De Dow Jones Index sloot 1,0 procent lager op 16.447,00 punten. De breder samengestelde S&P 500 leverde 0,9 procent in op 1.870,86 punten, waar techbeurs Nasdaq 0,8 procent lager afvlagde op 4.069,29 punten.
Wall Street kreeg aanvankelijk positieve macrocijfers te verwerken. De wekelijkse steunaanvragen lieten een daling zien tot het laagste aantal aanvragen sinds mei 2007, waar de Empire State Index, een indicator voor de economische bedrijvigheid in de regio van New York, in mei fors steeg tot 19,0 punten, na een stand van 1,3 in april.
Consumentenprijzen bleken daarentegen in april op jaarbasis met twee procent te zijn gestegen, na een stijging van 1,5 procent in maart. “Dit niveau [van de inflatie] legt het vraagstuk over een renteverhoging weer op tafel”, aldus handelaar Serge Enneman van ABN AMRO. Een renteverhoging staat haaks op het ruime monetaire beleid van de Federal Reserve, dat algemeen wordt beschouwd als een aanjager van de aandelenmarkten.

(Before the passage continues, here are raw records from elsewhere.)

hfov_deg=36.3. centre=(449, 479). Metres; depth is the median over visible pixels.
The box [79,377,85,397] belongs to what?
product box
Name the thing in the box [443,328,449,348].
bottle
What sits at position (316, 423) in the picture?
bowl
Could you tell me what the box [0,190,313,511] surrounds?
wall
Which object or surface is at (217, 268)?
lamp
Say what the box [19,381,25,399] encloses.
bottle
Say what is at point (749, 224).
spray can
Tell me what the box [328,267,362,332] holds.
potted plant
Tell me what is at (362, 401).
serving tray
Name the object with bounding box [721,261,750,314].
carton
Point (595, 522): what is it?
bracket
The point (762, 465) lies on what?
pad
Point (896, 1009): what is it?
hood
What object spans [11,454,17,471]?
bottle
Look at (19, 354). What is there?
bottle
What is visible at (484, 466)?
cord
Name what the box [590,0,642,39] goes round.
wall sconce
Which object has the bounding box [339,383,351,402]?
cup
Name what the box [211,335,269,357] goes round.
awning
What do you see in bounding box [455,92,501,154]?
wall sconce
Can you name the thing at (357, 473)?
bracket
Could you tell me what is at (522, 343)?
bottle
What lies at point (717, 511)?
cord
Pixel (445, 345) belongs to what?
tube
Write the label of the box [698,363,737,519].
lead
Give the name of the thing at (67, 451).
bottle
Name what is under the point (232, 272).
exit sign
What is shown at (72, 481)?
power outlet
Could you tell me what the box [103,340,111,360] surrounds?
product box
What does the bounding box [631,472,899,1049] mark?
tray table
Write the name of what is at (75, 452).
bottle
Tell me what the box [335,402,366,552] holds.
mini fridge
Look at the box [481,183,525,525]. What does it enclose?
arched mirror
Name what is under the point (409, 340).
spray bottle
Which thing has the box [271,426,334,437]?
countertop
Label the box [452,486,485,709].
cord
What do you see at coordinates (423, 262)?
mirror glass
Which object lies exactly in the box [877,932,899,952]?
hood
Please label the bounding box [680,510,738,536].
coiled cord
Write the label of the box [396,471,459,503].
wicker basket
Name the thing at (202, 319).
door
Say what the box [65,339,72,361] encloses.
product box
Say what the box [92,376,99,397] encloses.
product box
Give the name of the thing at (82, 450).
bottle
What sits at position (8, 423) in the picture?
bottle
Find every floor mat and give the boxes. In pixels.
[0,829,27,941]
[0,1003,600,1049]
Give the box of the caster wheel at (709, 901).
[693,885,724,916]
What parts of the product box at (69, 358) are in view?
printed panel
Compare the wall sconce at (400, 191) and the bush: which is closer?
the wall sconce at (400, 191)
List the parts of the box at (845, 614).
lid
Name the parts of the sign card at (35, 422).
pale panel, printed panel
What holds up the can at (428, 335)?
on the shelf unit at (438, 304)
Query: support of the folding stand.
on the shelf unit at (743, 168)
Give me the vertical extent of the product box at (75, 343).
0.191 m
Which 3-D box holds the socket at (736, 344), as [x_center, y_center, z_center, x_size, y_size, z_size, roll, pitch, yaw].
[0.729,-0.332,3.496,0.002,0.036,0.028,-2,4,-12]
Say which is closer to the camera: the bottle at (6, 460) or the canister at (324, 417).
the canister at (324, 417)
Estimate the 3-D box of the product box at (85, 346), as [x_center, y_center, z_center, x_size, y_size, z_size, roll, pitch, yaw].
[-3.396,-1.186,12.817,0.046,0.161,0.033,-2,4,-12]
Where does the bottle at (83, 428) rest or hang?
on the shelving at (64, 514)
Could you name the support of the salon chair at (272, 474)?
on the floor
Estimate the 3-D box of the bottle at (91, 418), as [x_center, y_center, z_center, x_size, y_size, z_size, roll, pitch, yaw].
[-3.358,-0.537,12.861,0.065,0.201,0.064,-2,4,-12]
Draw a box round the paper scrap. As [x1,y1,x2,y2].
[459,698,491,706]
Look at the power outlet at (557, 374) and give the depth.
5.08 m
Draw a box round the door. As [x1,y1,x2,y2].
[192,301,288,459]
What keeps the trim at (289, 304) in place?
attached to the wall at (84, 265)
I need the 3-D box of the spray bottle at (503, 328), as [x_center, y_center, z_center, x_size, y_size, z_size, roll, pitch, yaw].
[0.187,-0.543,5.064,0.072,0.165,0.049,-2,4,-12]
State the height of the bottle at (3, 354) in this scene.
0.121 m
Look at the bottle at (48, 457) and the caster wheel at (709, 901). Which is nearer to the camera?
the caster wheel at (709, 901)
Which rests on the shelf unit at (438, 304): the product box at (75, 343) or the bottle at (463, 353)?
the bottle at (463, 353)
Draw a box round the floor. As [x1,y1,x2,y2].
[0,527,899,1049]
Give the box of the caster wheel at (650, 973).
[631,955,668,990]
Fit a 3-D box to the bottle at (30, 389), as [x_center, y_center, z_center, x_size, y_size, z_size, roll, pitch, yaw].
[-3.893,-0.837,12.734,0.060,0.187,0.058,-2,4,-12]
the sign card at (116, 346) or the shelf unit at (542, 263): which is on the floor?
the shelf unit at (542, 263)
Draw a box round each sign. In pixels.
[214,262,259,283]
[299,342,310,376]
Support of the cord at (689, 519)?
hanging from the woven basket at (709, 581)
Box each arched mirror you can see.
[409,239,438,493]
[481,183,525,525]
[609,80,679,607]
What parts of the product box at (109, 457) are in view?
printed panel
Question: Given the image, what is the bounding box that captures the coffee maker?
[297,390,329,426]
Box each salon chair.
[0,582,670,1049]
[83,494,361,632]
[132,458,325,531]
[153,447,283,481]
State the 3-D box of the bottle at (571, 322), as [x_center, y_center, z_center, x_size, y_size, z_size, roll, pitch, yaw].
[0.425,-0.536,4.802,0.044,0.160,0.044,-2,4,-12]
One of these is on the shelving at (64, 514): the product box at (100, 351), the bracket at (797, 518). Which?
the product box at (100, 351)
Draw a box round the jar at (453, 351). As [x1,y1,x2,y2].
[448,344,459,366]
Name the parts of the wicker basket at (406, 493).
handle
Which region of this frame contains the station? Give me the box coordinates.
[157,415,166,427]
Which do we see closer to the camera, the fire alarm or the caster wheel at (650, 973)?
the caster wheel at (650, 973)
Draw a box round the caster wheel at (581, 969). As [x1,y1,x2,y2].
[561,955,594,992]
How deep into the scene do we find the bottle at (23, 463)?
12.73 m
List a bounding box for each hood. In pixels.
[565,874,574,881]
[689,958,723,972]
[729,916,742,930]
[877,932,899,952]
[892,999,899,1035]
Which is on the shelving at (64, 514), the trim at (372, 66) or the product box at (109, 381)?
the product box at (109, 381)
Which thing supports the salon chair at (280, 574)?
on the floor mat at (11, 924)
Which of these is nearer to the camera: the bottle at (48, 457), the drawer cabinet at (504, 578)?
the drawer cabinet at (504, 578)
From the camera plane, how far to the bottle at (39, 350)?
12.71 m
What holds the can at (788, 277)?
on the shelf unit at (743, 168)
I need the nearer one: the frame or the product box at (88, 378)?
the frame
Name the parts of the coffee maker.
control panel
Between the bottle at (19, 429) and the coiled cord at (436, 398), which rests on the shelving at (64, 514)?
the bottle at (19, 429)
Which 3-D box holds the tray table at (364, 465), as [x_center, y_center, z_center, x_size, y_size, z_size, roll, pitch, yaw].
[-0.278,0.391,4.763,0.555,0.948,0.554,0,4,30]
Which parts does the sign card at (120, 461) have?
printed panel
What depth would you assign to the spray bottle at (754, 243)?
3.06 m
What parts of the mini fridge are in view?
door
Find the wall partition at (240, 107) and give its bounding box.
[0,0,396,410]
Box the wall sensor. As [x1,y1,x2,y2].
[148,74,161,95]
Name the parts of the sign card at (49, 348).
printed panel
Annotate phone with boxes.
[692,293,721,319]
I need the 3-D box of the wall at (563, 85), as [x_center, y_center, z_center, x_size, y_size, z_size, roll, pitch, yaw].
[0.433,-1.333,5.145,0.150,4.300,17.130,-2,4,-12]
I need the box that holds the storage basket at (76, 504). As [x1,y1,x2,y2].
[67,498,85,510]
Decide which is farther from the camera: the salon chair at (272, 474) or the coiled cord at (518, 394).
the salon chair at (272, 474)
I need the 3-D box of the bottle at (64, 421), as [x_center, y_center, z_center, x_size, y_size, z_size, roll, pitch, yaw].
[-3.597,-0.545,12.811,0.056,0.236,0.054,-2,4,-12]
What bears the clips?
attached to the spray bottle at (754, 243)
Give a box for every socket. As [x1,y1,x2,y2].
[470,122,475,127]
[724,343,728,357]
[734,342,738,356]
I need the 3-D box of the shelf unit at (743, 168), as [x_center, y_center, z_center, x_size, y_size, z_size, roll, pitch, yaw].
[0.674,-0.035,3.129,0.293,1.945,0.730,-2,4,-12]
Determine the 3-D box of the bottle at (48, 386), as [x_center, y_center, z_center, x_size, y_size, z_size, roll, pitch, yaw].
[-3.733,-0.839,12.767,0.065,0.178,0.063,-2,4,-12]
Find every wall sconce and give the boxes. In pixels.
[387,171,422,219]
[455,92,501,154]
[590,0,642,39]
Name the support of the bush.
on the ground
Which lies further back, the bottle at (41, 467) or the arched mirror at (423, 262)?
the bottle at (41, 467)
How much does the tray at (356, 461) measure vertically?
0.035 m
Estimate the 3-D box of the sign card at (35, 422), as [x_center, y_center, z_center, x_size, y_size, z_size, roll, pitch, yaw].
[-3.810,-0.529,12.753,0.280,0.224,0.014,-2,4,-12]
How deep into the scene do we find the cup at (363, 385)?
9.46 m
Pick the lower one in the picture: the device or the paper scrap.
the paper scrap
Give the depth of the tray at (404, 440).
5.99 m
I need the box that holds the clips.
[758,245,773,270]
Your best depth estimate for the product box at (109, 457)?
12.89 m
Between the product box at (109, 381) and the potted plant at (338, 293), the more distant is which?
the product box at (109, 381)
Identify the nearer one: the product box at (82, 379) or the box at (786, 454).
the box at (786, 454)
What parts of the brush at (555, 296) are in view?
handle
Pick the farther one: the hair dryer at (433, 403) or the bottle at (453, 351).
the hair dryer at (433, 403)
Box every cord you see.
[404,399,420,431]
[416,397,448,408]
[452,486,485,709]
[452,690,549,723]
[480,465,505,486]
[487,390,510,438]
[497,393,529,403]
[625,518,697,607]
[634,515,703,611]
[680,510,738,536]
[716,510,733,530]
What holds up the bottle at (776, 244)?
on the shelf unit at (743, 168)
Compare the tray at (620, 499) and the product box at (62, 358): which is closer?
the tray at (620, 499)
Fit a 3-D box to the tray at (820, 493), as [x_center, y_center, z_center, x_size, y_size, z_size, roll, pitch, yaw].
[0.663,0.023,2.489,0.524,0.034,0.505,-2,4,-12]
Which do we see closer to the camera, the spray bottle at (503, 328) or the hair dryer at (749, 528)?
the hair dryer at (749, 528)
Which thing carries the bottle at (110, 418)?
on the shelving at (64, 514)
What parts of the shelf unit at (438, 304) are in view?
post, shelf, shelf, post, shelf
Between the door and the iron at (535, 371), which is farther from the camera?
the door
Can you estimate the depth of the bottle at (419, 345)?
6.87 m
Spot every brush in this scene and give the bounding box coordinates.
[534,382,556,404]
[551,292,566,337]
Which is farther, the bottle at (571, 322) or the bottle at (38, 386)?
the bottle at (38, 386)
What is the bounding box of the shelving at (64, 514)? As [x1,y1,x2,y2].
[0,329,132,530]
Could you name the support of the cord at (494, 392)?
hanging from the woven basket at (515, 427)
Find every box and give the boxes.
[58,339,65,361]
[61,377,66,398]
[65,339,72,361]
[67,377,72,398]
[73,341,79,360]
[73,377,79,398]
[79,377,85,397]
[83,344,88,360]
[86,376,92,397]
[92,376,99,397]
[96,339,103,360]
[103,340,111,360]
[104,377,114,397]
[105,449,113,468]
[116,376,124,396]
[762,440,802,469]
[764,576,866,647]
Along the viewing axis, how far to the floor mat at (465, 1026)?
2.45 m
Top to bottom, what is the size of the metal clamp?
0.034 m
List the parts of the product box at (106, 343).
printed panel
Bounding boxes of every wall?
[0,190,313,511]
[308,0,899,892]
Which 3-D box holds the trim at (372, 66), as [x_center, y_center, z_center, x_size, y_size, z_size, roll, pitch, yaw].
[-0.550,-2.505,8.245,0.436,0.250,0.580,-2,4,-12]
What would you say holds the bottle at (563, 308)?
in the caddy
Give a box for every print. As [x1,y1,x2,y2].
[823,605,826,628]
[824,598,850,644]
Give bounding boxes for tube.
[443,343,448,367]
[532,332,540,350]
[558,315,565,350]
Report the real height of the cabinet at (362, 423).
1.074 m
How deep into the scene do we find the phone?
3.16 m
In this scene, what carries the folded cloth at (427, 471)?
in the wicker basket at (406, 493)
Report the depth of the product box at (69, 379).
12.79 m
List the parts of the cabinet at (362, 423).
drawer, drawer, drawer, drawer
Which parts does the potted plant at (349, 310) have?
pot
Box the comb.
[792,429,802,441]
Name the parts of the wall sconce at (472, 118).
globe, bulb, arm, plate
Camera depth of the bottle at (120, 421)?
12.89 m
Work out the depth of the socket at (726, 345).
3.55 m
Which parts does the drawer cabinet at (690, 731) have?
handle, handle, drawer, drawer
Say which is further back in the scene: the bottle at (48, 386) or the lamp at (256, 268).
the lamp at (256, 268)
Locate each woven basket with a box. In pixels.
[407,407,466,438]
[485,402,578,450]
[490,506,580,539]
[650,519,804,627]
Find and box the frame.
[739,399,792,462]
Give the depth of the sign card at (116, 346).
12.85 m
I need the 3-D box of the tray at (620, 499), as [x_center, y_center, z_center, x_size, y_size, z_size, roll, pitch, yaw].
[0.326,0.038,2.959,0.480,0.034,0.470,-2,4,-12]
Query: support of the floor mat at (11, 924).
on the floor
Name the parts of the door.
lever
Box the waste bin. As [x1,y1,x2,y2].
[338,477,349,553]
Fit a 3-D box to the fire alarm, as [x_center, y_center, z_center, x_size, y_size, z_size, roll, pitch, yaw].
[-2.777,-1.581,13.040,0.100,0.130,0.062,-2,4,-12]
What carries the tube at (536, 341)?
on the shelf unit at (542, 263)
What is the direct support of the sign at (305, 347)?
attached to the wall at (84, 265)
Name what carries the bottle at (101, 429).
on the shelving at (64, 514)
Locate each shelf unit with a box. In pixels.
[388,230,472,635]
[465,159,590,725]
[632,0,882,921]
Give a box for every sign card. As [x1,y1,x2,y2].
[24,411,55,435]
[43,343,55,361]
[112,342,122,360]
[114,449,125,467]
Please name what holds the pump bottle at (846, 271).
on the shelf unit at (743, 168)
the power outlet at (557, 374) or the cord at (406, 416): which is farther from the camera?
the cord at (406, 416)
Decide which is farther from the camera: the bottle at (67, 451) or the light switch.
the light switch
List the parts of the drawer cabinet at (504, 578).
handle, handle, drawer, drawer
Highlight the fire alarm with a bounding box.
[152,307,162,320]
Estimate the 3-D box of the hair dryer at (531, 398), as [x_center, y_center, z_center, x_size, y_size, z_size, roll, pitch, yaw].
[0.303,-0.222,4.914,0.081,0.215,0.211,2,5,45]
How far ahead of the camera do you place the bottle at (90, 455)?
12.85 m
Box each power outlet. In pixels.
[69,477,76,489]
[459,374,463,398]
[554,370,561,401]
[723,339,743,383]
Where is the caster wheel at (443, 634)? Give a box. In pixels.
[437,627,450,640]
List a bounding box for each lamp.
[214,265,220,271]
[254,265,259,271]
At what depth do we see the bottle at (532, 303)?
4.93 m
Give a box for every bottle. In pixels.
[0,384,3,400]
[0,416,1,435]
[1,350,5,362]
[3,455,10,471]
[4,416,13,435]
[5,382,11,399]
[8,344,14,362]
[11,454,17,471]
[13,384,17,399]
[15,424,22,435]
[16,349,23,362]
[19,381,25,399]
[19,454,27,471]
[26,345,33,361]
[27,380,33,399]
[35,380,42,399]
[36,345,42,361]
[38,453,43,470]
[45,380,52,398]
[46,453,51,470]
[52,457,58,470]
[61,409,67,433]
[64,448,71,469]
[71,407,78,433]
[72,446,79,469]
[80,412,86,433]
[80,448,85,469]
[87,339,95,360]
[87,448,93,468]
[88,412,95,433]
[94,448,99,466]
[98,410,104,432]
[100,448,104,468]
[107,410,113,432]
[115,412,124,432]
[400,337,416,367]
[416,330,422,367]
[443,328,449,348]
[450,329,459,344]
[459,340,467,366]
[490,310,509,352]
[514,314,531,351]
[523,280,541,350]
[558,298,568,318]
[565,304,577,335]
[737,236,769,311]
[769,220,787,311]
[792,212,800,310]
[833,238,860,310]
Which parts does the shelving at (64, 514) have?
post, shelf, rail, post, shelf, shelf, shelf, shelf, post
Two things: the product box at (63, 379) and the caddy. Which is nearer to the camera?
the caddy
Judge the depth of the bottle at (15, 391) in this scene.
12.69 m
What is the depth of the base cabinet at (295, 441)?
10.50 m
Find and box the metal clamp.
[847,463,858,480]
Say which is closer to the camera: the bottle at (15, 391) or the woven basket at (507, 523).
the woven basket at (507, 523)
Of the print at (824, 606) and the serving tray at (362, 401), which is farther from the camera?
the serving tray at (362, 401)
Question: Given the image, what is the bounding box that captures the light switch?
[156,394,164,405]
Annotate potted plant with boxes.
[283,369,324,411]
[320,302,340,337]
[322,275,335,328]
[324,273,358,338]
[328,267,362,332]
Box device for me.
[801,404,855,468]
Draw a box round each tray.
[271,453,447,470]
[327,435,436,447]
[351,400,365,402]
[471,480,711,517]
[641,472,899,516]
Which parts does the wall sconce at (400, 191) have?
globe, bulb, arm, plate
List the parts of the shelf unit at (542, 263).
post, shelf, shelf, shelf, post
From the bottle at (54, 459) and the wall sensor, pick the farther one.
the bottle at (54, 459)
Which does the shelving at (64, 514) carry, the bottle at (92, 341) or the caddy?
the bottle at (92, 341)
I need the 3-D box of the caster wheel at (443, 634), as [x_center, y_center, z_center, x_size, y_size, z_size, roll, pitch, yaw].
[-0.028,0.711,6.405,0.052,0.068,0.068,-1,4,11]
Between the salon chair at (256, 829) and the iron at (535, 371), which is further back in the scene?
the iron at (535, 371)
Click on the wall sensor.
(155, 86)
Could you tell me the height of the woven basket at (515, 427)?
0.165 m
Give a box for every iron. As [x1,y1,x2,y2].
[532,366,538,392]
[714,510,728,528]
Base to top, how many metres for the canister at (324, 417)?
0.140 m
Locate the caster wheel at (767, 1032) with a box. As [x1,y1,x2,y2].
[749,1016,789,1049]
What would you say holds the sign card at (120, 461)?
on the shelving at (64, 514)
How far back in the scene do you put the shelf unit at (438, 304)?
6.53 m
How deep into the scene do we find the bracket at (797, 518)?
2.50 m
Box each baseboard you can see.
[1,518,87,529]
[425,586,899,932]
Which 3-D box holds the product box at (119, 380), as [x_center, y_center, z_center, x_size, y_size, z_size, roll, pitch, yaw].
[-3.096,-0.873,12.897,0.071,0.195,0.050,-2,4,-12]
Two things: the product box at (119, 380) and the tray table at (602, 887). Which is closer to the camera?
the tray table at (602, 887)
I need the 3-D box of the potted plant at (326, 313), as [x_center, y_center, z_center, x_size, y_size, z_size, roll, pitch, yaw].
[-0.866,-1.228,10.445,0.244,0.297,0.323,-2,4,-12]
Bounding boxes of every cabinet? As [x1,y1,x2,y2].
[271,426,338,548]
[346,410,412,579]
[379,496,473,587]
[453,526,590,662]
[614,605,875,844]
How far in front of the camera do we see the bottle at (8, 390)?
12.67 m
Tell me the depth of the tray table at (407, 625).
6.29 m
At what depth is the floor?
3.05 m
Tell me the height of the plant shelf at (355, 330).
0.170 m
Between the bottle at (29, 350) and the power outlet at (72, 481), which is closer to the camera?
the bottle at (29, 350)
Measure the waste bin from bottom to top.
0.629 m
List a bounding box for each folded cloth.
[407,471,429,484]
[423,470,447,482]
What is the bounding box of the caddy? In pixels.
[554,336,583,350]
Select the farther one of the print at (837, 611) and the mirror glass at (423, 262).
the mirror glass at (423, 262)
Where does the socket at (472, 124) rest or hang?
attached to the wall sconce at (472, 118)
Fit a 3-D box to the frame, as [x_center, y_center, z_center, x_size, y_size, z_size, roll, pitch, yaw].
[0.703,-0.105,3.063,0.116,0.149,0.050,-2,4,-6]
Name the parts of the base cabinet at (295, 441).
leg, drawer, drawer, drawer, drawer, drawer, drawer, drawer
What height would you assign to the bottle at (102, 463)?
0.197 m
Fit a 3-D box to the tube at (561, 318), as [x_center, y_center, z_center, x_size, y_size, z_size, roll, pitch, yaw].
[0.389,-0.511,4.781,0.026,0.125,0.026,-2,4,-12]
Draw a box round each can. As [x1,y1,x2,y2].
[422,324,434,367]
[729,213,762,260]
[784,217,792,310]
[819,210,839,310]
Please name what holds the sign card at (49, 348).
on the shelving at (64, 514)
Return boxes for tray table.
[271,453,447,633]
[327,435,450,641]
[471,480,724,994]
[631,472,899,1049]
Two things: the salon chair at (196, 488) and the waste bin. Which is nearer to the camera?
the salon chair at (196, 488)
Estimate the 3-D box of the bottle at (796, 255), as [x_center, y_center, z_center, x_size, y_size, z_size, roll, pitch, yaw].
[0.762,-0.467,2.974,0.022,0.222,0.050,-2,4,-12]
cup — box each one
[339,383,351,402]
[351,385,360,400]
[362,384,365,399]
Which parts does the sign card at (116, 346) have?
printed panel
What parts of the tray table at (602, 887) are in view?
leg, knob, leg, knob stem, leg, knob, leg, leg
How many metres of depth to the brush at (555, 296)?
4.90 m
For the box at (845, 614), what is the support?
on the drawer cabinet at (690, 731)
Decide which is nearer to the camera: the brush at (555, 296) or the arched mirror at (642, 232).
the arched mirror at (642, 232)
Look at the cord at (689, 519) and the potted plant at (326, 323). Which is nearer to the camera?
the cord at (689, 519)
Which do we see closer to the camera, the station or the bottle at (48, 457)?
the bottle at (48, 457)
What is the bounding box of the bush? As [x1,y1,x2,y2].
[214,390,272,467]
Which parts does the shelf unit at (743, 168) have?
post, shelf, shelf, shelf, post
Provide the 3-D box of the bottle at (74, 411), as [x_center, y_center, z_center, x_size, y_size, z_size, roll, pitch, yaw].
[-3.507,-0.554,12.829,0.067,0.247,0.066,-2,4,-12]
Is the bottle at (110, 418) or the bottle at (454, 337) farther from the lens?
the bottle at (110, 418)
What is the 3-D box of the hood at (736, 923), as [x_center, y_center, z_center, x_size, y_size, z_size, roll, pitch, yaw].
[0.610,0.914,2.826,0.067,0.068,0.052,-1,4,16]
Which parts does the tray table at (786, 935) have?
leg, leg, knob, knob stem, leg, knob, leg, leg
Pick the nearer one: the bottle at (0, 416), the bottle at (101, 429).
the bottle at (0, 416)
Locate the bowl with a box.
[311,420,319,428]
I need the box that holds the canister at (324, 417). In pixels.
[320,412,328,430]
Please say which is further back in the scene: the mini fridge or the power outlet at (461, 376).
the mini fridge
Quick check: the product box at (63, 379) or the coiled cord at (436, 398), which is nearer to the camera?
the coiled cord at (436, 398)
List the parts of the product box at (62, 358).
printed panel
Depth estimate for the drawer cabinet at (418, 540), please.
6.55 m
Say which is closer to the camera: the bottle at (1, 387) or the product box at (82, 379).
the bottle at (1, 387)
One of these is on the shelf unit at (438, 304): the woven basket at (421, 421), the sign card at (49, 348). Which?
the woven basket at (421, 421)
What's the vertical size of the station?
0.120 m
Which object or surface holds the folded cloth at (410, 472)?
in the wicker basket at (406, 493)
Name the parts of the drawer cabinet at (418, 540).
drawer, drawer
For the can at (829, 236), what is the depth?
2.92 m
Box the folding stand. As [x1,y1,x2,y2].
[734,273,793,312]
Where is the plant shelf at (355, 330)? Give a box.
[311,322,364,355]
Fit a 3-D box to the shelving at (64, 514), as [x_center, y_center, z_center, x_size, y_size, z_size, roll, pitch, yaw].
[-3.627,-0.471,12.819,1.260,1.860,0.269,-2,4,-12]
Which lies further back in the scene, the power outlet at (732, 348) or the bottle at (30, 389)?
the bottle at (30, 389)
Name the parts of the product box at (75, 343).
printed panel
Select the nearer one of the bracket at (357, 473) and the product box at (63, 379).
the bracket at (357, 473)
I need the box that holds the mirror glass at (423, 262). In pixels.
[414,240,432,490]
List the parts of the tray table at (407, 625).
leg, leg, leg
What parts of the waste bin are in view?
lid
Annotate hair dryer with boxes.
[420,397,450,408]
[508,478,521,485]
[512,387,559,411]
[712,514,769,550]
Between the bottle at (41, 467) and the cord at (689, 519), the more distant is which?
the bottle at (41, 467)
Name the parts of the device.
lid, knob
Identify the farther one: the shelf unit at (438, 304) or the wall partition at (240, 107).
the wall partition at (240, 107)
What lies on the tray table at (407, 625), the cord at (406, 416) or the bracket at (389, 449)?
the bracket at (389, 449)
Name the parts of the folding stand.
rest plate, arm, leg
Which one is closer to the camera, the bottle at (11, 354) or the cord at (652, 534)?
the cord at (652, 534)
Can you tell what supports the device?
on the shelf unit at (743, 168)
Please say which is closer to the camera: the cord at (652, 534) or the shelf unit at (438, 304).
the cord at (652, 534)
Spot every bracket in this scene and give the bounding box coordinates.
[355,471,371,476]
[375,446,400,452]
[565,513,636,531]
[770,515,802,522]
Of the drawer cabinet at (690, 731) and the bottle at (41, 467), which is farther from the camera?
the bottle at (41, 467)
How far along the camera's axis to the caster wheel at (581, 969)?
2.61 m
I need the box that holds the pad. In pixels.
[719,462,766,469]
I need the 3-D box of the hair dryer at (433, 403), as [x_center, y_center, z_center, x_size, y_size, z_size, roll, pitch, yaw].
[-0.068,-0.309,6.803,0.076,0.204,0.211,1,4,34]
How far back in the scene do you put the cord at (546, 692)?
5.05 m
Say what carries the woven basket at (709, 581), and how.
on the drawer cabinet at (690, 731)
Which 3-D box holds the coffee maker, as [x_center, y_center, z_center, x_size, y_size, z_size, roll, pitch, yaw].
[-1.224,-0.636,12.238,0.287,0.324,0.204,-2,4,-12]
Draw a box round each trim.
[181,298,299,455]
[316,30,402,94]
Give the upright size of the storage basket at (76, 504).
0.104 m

Ook het cijfer over de Amerikaanse industriële productie bleek een tegenvaller. De productie van de maakindustrie, mijnbouw en nutsbedrijven nam in april op maandbasis af met 0,6 procent na een herziene groei van 0,9 procent in maart. De bezettingsgraad van de industrie daalde bovendien van een herziene 79,3 procent in maart, naar 78,6 procent in april.
Tot slot bleek ook de bedrijvigheid in de industrie in de regio rond Philadelphia in mei te zijn gedaald. De Philly Fed index daalde van 16,6 in april, de hoogste stand sinds september, naar 15,4.